-------- The input --------
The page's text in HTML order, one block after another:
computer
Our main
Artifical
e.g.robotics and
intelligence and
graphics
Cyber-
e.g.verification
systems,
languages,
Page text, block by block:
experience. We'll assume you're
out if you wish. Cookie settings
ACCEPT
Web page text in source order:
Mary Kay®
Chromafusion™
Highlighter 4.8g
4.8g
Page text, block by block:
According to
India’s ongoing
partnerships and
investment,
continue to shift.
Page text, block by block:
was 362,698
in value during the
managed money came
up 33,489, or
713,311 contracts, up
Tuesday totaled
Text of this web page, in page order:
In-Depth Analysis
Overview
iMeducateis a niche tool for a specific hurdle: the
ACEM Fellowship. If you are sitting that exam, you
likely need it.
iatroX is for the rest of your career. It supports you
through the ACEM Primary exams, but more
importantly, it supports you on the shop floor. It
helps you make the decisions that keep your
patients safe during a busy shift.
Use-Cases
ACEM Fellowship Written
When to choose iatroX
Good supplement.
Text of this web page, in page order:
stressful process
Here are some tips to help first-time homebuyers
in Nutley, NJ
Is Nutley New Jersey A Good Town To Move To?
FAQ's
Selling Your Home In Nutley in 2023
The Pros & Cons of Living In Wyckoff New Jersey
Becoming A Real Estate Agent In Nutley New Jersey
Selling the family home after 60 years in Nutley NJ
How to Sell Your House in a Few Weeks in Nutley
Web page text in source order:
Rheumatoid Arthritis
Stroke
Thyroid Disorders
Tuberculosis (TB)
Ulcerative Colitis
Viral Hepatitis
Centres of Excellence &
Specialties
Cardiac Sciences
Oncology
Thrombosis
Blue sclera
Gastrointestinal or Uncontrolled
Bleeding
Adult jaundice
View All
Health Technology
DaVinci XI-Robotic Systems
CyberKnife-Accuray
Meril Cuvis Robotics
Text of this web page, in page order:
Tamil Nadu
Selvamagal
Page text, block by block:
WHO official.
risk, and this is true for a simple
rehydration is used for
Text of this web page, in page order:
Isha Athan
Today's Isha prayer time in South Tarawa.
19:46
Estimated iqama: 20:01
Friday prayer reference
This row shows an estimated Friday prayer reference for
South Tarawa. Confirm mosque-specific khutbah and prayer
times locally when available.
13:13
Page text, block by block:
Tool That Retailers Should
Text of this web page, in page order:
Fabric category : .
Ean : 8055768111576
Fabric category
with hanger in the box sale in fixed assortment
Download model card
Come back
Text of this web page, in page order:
--------
» Task prompt
Starting at the top of the records, copy every line exactly.

» Task output
The page's text in HTML order, one block after another:
computer
Our main
Artifical
e.g.robotics and
intelligence and
graphics
Cyber-
e.g.verification
systems,
languages,
Page text, block by block:
experience. We'll assume you're
out if you wish. Cookie settings
ACCEPT
Web page text in source order:
Mary Kay®
Chromafusion™
Highlighter 4.8g
4.8g
Page text, block by block:
According to
India’s ongoing
partnerships and
investment,
continue to shift.
Page text, block by block:
was 362,698
in value during the
managed money came
up 33,489, or
713,311 contracts, up
Tuesday totaled
Text of this web page, in page order:
In-Depth Analysis
Overview
iMeducateis a niche tool for a specific hurdle: the
ACEM Fellowship. If you are sitting that exam, you
likely need it.
iatroX is for the rest of your career. It supports you
through the ACEM Primary exams, but more
importantly, it supports you on the shop floor. It
helps you make the decisions that keep your
patients safe during a busy shift.
Use-Cases
ACEM Fellowship Written
When to choose iatroX
Good supplement.
Text of this web page, in page order:
stressful process
Here are some tips to help first-time homebuyers
in Nutley, NJ
Is Nutley New Jersey A Good Town To Move To?
FAQ's
Selling Your Home In Nutley in 2023
The Pros & Cons of Living In Wyckoff New Jersey
Becoming A Real Estate Agent In Nutley New Jersey
Selling the family home after 60 years in Nutley NJ
How to Sell Your House in a Few Weeks in Nutley
Web page text in source order:
Rheumatoid Arthritis
Stroke
Thyroid Disorders
Tuberculosis (TB)
Ulcerative Colitis
Viral Hepatitis
Centres of Excellence &
Specialties
Cardiac Sciences
Oncology
Thrombosis
Blue sclera
Gastrointestinal or Uncontrolled
Bleeding
Adult jaundice
View All
Health Technology
DaVinci XI-Robotic Systems
CyberKnife-Accuray
Meril Cuvis Robotics
Text of this web page, in page order:
Tamil Nadu
Selvamagal
Page text, block by block:
WHO official.
risk, and this is true for a simple
rehydration is used for
Text of this web page, in page order:
Isha Athan
Today's Isha prayer time in South Tarawa.
19:46
Estimated iqama: 20:01
Friday prayer reference
This row shows an estimated Friday prayer reference for
South Tarawa. Confirm mosque-specific khutbah and prayer
times locally when available.
13:13
Page text, block by block:
Tool That Retailers Should
Text of this web page, in page order:
Fabric category : .
Ean : 8055768111576
Fabric category
with hanger in the box sale in fixed assortment
Download model card
Come back
Text of this web page, in page order:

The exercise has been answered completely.